[Records from a collection]
───

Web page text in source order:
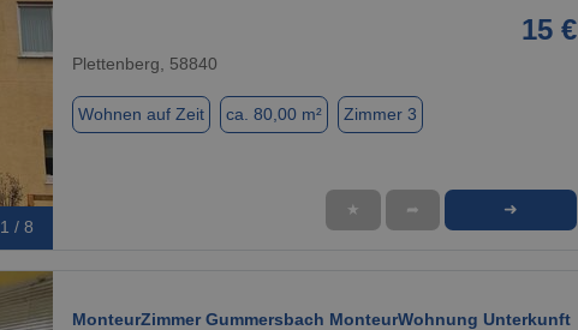
1 / 8
15 €
Plettenberg, 58840
Wohnen auf Zeit ca. 80,00 m² Zimmer 3
★ ➦ ➜
MonteurZimmer Gummersbach MonteurWohnung Unterkunft
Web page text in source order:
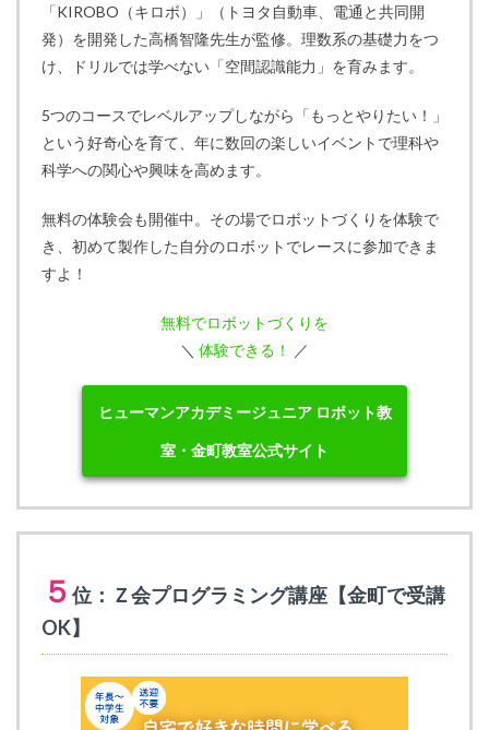
「KIROBO（キロボ）」（トヨタ自動車、電通と共同開
発）を開発した高橋智隆先生が監修。理数系の基礎力をつ
け、ドリルでは学べない「空間認識能力」を育みます。
5つのコースでレベルアップしながら「もっとやりたい！」
という好奇心を育て、年に数回の楽しいイベントで理科や
科学への関心や興味を高めます。
無料の体験会も開催中。その場でロボットづくりを体験で
き、初めて製作した自分のロボットでレースに参加できま
すよ！
無料でロボットづくりを
＼ 体験できる！ ／
ヒューマンアカデミージュニア ロボット教
室・金町教室公式サイト
５ 位：Ｚ会プログラミング講座【金町で受講
OK】
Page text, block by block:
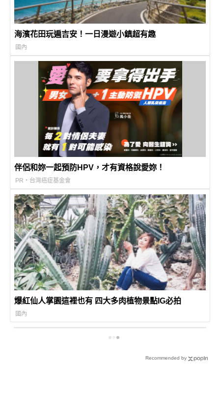
海濱花田玩遍吉安！一日漫遊小鎮超有趣
國內
伴侶和妳一起預防HPV，才有資格說愛妳！
PR・台灣癌症基金會
爆紅仙人掌園這裡也有 四大多肉植物景點IG必拍
國內
Recommended by
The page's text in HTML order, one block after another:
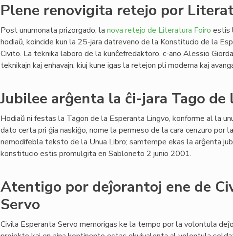
Plene renovigita retejo por
Post unumonata prizorgado, la nova retejo de Literatura Foiro estis
hodiaŭ, koincide kun la 25-jara datreveno de la Konstitucio de la
Civito. La teknika laboro de la kunĉefredaktoro, c-ano Alessio
teknikajn kaj enhavajn, kiuj kune igas la retejon pli moderna kaj
Jubilee arĝenta la ĉi-jara Tago
Hodiaŭ ni festas la Tagon de la Esperanta Lingvo, konforme al la
dato certa pri ĝia naskiĝo, nome la permeso de la cara cenzuro por la
nemodifebla teksto de la Unua Libro; samtempe ekas la arĝenta
konstitucio estis promulgita en Sabloneto 2 junio 2001.
Atentigo por deĵorantoj ene de
Servo
Civila Esperanta Servo memorigas ke la tempo por la volontula
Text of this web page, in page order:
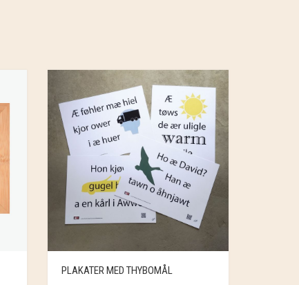
PLAKATER MED THYBOMÅL
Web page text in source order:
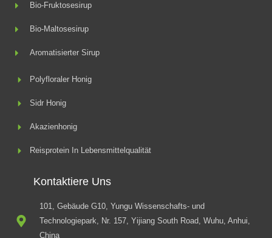
Bio-Fruktosesirup
Bio-Maltosesirup
Aromatisierter Sirup
Polyfloraler Honig
Sidr Honig
Akazienhonig
Reisprotein In Lebensmittelqualität
Kontaktiere Uns
101, Gebäude G10, Yungu Wissenschafts- und
Technologiepark, Nr. 157, Yijiang South Road, Wuhu, Anhui,
China
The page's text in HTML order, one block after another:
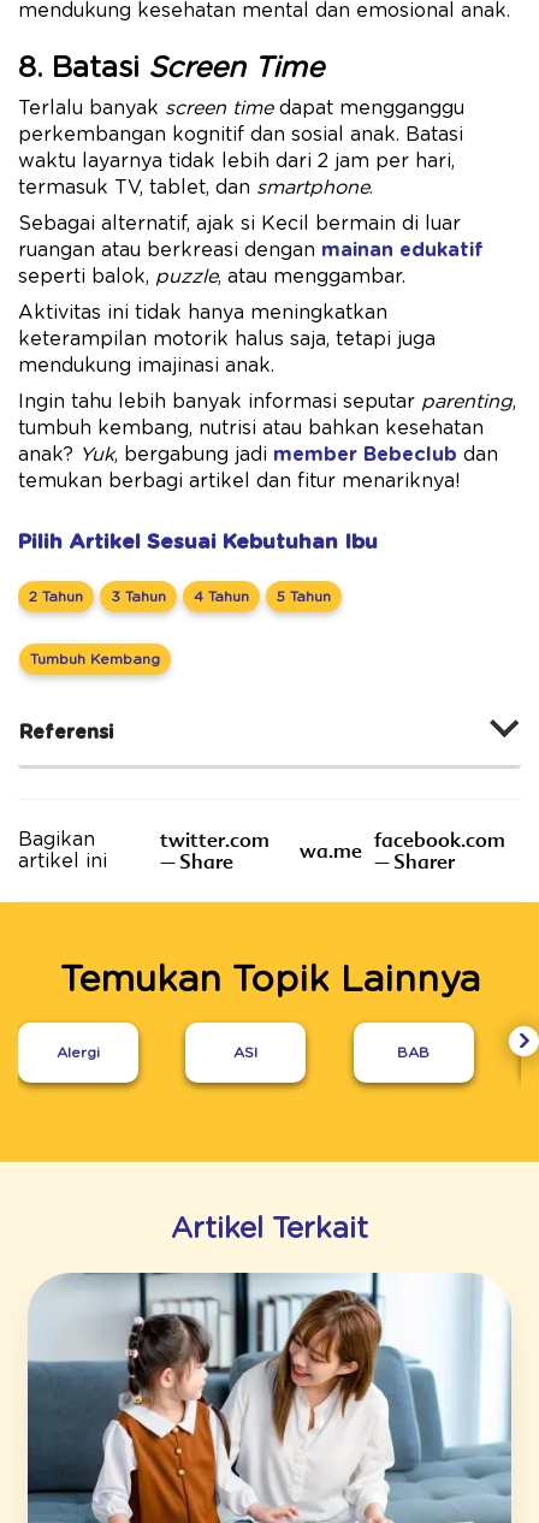
mendukung kesehatan mental dan emosional anak.
8. Batasi Screen Time
Terlalu banyak screen timedapat mengganggu
perkembangan kognitif dan sosial anak. Batasi
waktu layarnya tidak lebih dari 2 jam per hari,
termasuk TV, tablet, dan smartphone.
Sebagai alternatif, ajak si Kecil bermain di luar
ruangan atau berkreasi dengan mainan edukatif
seperti balok, puzzle, atau menggambar.
Aktivitas ini tidak hanya meningkatkan
keterampilan motorik halus saja, tetapi juga
mendukung imajinasi anak.
Ingin tahu lebih banyak informasi seputar parenting,
tumbuh kembang, nutrisi atau bahkan kesehatan
anak? Yuk, bergabung jadi member Bebeclub dan
temukan berbagi artikel dan fitur menariknya!
Pilih Artikel Sesuai Kebutuhan Ibu
2 Tahun 3 Tahun 4 Tahun 5 Tahun
Tumbuh Kembang
Referensi
Bagikan
artikel ini
twitter.com
– Share
wa.me facebook.com
– Sharer
Temukan Topik Lainnya
Alergi ASI BAB
Artikel Terkait
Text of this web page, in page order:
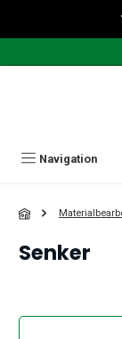
Zum Hauptinhalt
Navigation
Senker
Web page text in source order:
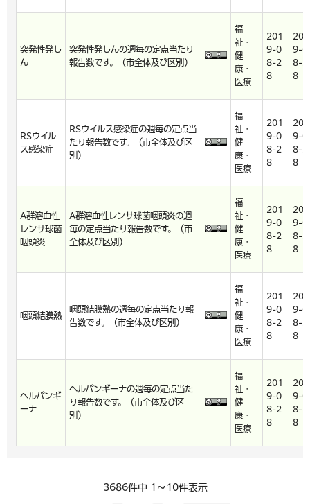
突発性発し
ん
突発性発しんの週毎の定点当たり
報告数です。（市全体及び区別）
福
祉・
健
康・
医療
201
9-0
8-2
8
201
9-0
8-2
8
RSウイル
ス感染症
RSウイルス感染症の週毎の定点当
たり報告数です。（市全体及び区
別）
福
祉・
健
康・
医療
201
9-0
8-2
8
201
9-0
8-2
8
A群溶血性
レンサ球菌
咽頭炎
A群溶血性レンサ球菌咽頭炎の週
毎の定点当たり報告数です。（市
全体及び区別）
福
祉・
健
康・
医療
201
9-0
8-2
8
201
9-0
8-2
8
咽頭結膜熱
咽頭結膜熱の週毎の定点当たり報
告数です。（市全体及び区別）
福
祉・
健
康・
医療
201
9-0
8-2
8
201
9-0
8-2
8
ヘルパンギ
ーナ
ヘルパンギーナの週毎の定点当た
り報告数です。（市全体及び区
別）
福
祉・
健
康・
医療
201
9-0
8-2
8
201
9-0
8-2
8
3686件中 1～10件表示
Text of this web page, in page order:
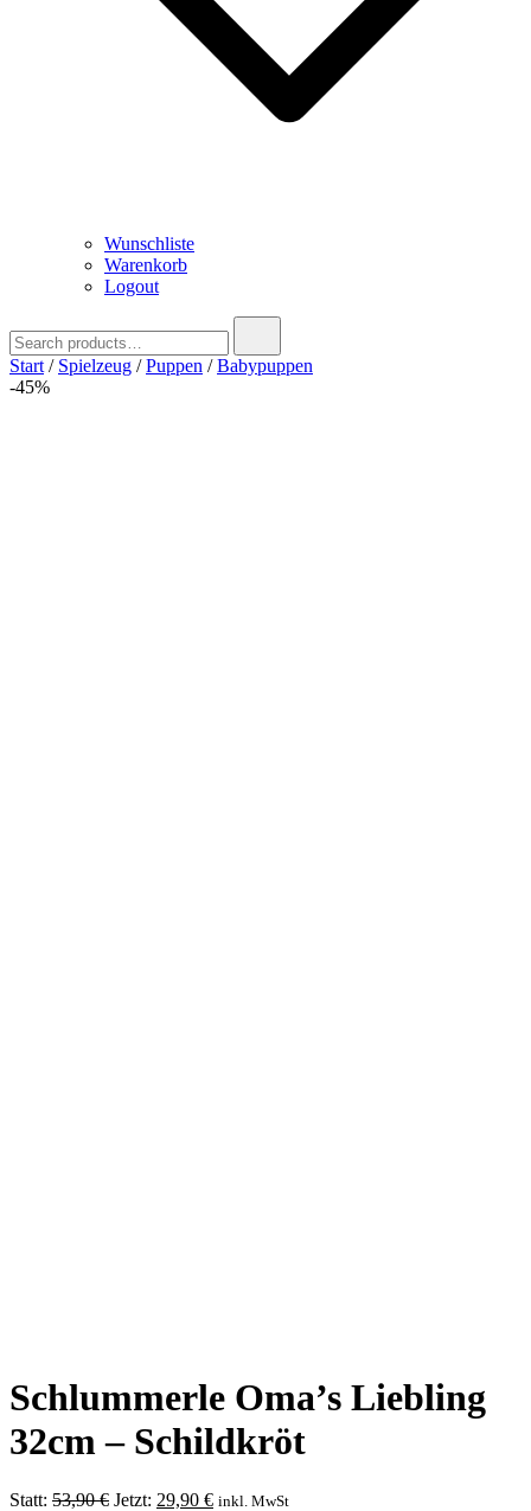
Wunschliste
Warenkorb
Logout
for:
Start / Spielzeug /Puppen /Babypuppen
-45%
Schlummerle Oma’s Liebling
32cm – Schildkröt
Statt: 53,90€ Ursprünglicher
Jetzt: 29,90 €Aktueller
inkl. MwSt
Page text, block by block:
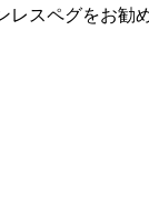
スペグをお勧め
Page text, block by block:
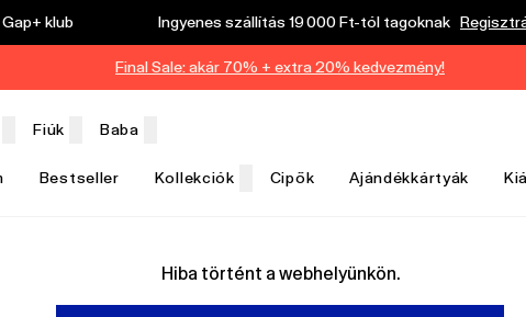
Gap+ klub Ingyenes szállítás 19 000 Ft-tól tagoknak
Final Sale: akár 70% + extra 20% kedvezmény!
Fiúk Baba
Bestseller Kollekciók Cipők Ajándékkártyák
Hiba történt a webhelyünkön.
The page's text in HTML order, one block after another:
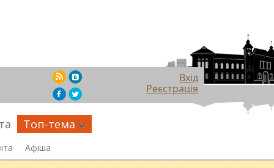
Вхід
Реєстрація
Топ-тема
Афіша
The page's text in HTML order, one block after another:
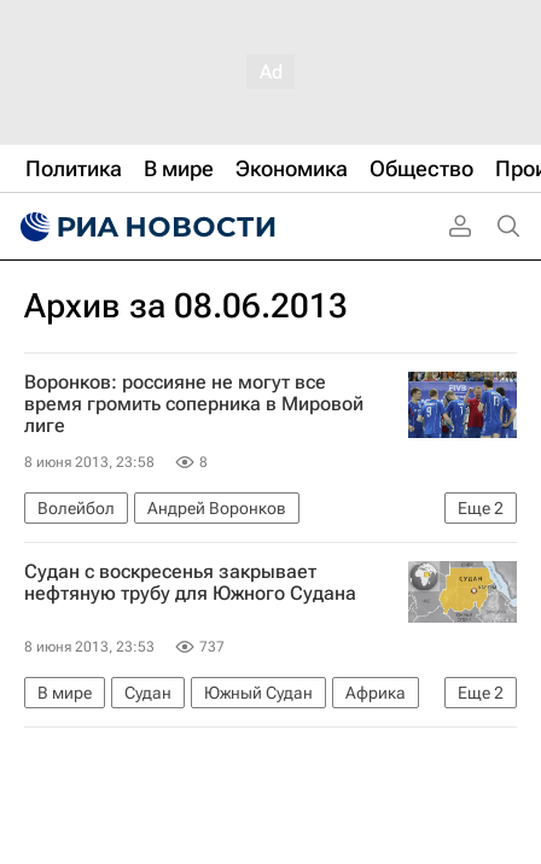
Политика В мире Экономика Общество
Архив за 08.06.2013
Воронков: россияне не могут все
время громить соперника в Мировой
лиге
8 июня 2013, 23:58 8
Еще2
Волейбол
Андрей Воронков
Мировая лига
Россия
Судан с воскресенья закрывает
нефтяную трубу для Южного Судана
8 июня 2013, 23:53 737
Еще2
В мире Судан Южный Судан
Африка
Весь мир
Омар аль-Башир
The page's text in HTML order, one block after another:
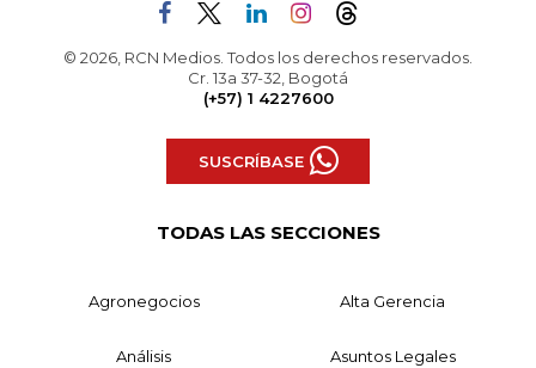
© 2026, RCN Medios. Todos los derechos reservados.
Cr. 13a 37-32, Bogotá
(+57) 1 4227600
SUSCRÍBASE
TODAS LAS SECCIONES
Agronegocios Alta Gerencia
Análisis Asuntos Legales
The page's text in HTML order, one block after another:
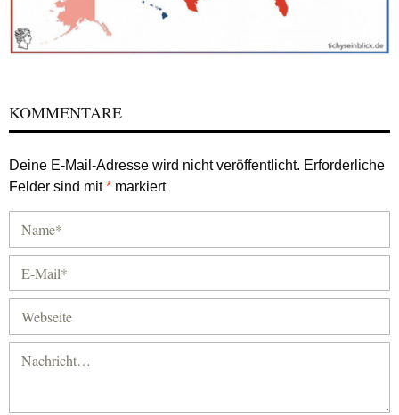
KOMMENTARE
Deine E-Mail-Adresse wird nicht veröffentlicht. Erforderliche
Felder sind mit* markiert
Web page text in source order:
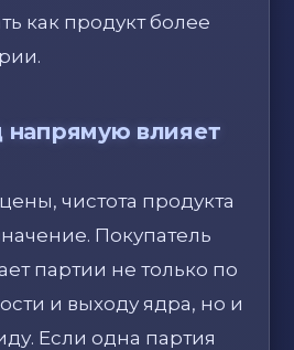
как продукт более
влияет
чистота продукта
Покупатель
партии не только по
и выходу ядра, но и
Если одна партия
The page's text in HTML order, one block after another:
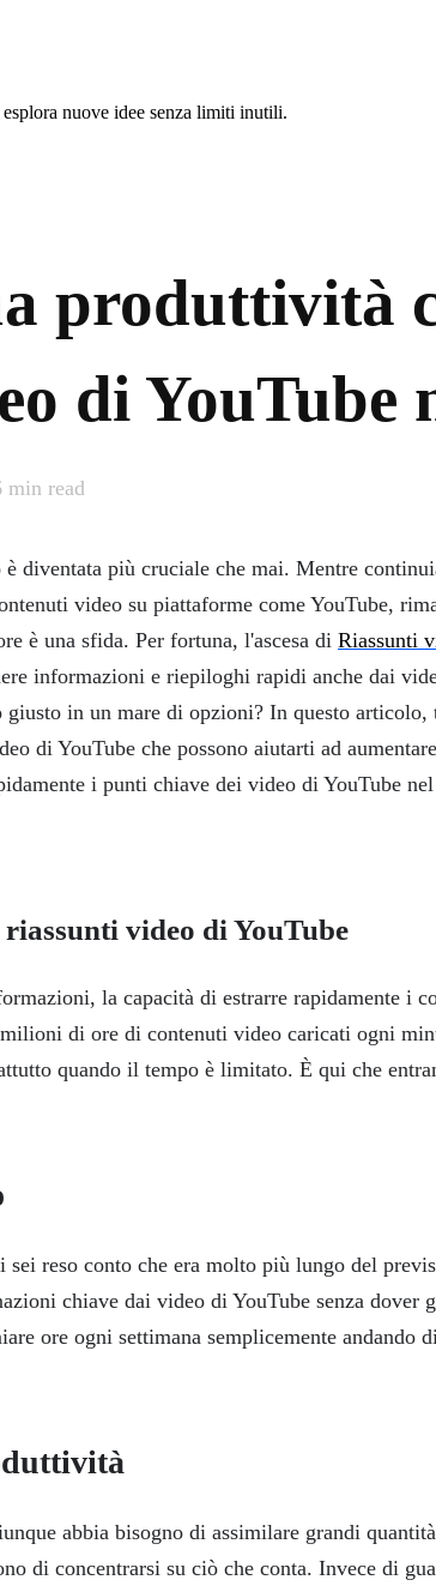
nuove idee senza limiti inutili.
produttività
di YouTube
min read
diventata più cruciale che mai. Mentre
video su piattaforme come YouTube,
è una sfida. Per fortuna, l'ascesa di Riassunti
informazioni e riepiloghi rapidi anche dai
in un mare di opzioni? In questo articolo,
di YouTube che possono aiutarti ad
i punti chiave dei video di YouTube
video di YouTube
la capacità di estrarre rapidamente i
di ore di contenuti video caricati ogni
quando il tempo è limitato. È qui che
reso conto che era molto più lungo del
chiave dai video di YouTube senza dover
ore ogni settimana semplicemente andando
abbia bisogno di assimilare grandi
di concentrarsi su ciò che conta. Invece di
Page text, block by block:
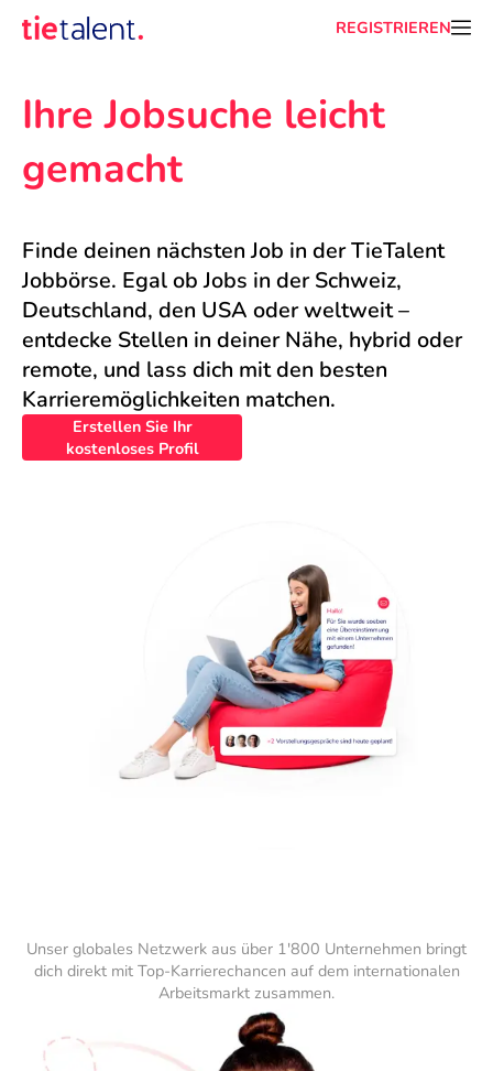
REGISTRIEREN
Ihre Jobsuche leicht
gemacht
Finde deinen nächsten Job in der TieTalent
Jobbörse. Egal ob Jobs in der Schweiz,
Deutschland, den USA oder weltweit –
entdecke Stellen in deiner Nähe, hybrid oder
remote, und lass dich mit den besten
Karrieremöglichkeiten matchen.
Erstellen Sie Ihr
kostenloses Profil
Unser globales Netzwerk aus über 1'800 Unternehmen bringt
dich direkt mit Top-Karrierechancen auf dem internationalen
Arbeitsmarkt zusammen.
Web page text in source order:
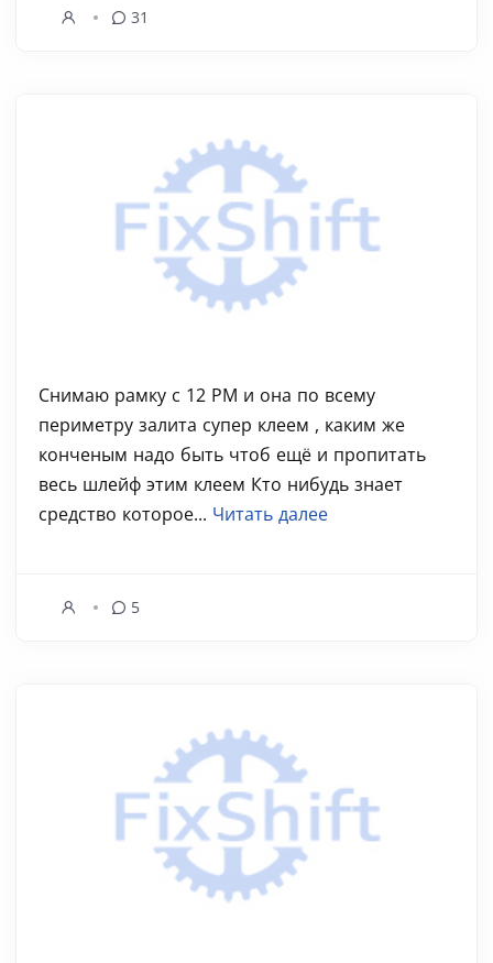
31
Снимаю рамку с 12 РМ и она по всему
периметру залита супер клеем , каким же
конченым надо быть чтоб ещё и пропитать
весь шлейф этим клеем Кто нибудь знает
средство которое... Читать далее
5

───

Exercise:
Copy each line of the records that has "banyak" in it.

Response box:
Terlalu banyak screen timedapat mengganggu
Ingin tahu lebih banyak informasi seputar parenting,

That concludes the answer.